#### Task objective:
Could you retype all of the entries exactly, without their pictures?

#### Supplied information:
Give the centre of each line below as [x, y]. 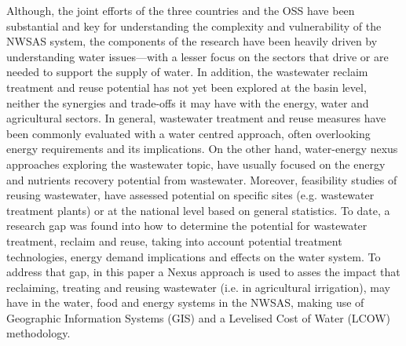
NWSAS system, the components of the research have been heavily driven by [192, 41]
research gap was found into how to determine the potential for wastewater [187, 226]
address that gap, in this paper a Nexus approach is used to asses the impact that [203, 272]
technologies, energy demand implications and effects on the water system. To [194, 256]
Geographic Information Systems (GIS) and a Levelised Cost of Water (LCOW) [199, 317]
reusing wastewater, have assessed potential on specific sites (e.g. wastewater [190, 195]
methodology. [38, 333]
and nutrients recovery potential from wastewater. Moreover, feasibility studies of [202, 179]

#### Solution to this task:
Give the centre of each line below as [x, y]. 
NWSAS system, the components of the research have been heavily driven by [192, 41]
research gap was found into how to determine the potential for wastewater [187, 226]
address that gap, in this paper a Nexus approach is used to asses the impact that [203, 272]
technologies, energy demand implications and effects on the water system. To [194, 256]
Geographic Information Systems (GIS) and a Levelised Cost of Water (LCOW) [199, 317]
reusing wastewater, have assessed potential on specific sites (e.g. wastewater [190, 195]
methodology. [38, 333]
and nutrients recovery potential from wastewater. Moreover, feasibility studies of [202, 179]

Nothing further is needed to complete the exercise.